At first I thought it was accidentally left off, then I found a video of a rep talking about the District a couple years ago, which has no cushioning underneath. He said it's because they wanted to "reduce the base plate area... for more natural board flex." 

I asked the retail shop about it after I discovered this and they were a bit mystified as well and intend to talk to Salomon about it this week.

So, what do people think is going on here? Feedback from spring demos and pros who tried it saying the cushioning wasn't needed or diminished the feel of it? Cost reduction?


----------



## TimelessDescent (Oct 26, 2014)

Ive never had padded toe ramps on any of my bindings so I wouldnt know what the benefits would be. Most of my boards past and present are pretty damp so its prob better if my toe ramps have direct contact with my board.

On a side note...I used to extend my adjustable toe ramps out towards the edge thinking I would have more leverage in a toe side turn. What I found out through trial and error was that my board had a more natural flex and roll when transtioning in and out of turns when my toe ramp wasnt extended as close the the edge. I ride mens large bindings and right now I think my toe ramp is all the way in...maybe one click towards the toe edge but thats it. This may not be the case for everyone but I thought I would share. (For reference i wear 10.5 size boot in a large binding on a directional freeride board with a 25.3 waist width.)


----------



## SkullAndXbones (Feb 24, 2014)

the thing that looks off to me about it is it looks like there's a spot to put a pad so i'm not sure why it would be designed that way if it's not supposed to have one. my rome targa bindings have rubber padding under the bindings that cover the whole base. that plus the canting pads make them very comfortable bindings IMO. i never feel any chatter under my boots and they are still very lively and responsive.


----------



## TimelessDescent (Oct 26, 2014)

SkullAndXbones said:


> the thing that looks off to me about it is it looks like there's a spot to put a pad so i'm not sure why it would be designed that way if it's not supposed to have one. my rome targa bindings have rubber padding under the bindings that cover the whole base. that plus the canting pads make them very comfortable bindings IMO. i never feel any chatter under my boots and they are still very lively and responsive.



I have padding under my bindings and whole base as well. thats where most of the shock absorption and weight will be. Having padding under the toe ramps is unnecessary for the most part as the adjustable toe ramp is only there to provide leverage.


----------



## eelpout (Mar 1, 2009)

SkullAndXbones said:


> the thing that looks off to me about it is it looks like there's a spot to put a pad so i'm not sure why it would be designed that way if it's not supposed to have one.


It looks off to me too, but there is already precedent for it. The Salomon District is the same way with a "naked" toe ramp and has been out for a couple years.
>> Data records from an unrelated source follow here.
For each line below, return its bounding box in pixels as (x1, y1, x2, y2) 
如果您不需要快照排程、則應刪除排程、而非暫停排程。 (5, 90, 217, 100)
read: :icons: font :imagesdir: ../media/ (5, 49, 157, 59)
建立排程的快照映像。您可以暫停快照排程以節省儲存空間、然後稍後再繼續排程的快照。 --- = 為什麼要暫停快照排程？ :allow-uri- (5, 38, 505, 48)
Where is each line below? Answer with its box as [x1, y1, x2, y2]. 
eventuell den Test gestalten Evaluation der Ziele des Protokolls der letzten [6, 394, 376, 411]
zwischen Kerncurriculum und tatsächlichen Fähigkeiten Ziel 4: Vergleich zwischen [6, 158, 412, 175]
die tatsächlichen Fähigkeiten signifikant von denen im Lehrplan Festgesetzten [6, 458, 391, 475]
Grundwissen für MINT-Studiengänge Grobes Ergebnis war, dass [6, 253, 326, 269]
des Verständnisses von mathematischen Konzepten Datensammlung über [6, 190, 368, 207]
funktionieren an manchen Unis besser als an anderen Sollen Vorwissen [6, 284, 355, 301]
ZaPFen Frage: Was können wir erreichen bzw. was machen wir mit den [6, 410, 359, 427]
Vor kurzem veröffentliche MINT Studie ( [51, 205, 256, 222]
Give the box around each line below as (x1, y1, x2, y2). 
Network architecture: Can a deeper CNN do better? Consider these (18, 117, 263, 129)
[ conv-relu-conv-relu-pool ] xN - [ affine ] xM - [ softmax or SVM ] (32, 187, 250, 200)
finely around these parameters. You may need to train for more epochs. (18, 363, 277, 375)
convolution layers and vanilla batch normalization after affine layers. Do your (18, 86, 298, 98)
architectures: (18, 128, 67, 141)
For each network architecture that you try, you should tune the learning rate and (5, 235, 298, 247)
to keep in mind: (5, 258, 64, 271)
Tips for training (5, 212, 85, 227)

Just curious why Salomon has a pad on toe of some bindings, but not others. i.e. the Hologram:


----------



## TimelessDescent (Oct 26, 2014)

I think the reasoning is pretty straightforward and youve answered your own question. Any extra padding will add more shock absorption...that should be obvious. On a more expensive model it would be considered an upgrade i suppose. Its up to you to decide if you think its necessary to have it for your ride. 
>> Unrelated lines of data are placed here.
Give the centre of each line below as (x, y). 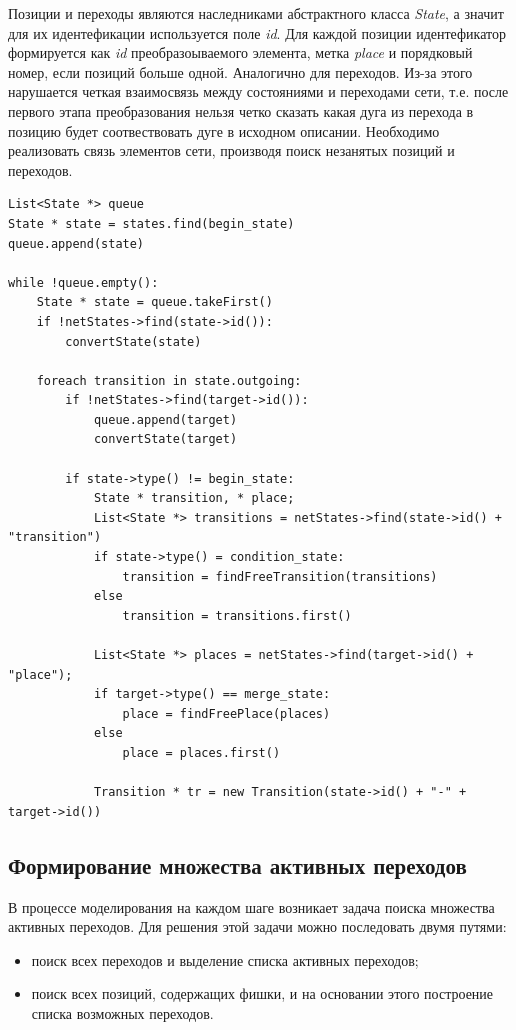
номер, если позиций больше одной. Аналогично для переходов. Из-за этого (240, 71)
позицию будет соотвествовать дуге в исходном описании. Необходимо (224, 130)
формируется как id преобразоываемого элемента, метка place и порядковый (240, 52)
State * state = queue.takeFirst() (154, 302)
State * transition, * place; (194, 498)
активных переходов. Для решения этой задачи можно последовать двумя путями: (257, 926)
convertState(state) (133, 341)
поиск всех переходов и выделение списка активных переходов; (225, 959)

If I was as concerned about it as you...I would find a piece of rubber equivalent to the thickness of the rest of the padding on your bindings and cut it to fit under your toe ramp.


----------



## eelpout (Mar 1, 2009)

TimelessDescent said:


> I think the reasoning is pretty straightforward and youve answered your own question. Any extra padding will add more shock absorption...that should be obvious. On a more expensive model it would be considered an upgrade i suppose.


yeah, sure you're right. since the Defender is a bit stiffer model, that would sit below the Quantum. And they likely wanted to leave some reasons to spend that extra $90.

It still would be nice for Salomon to explain why they had the extra rubber piece on the demos in the spring and then decided to remove it.


----------



## Mizu Kuma (Apr 13, 2014)

By the pics it looks to me like the ramps that don't have the full padding have some sort of different material on the 3 lugs along with the "W" shaped support?????

Does the ramp sit flush to the deck when it's bolted on, or does it look like it needs a shim in order to make it a tighter fit?????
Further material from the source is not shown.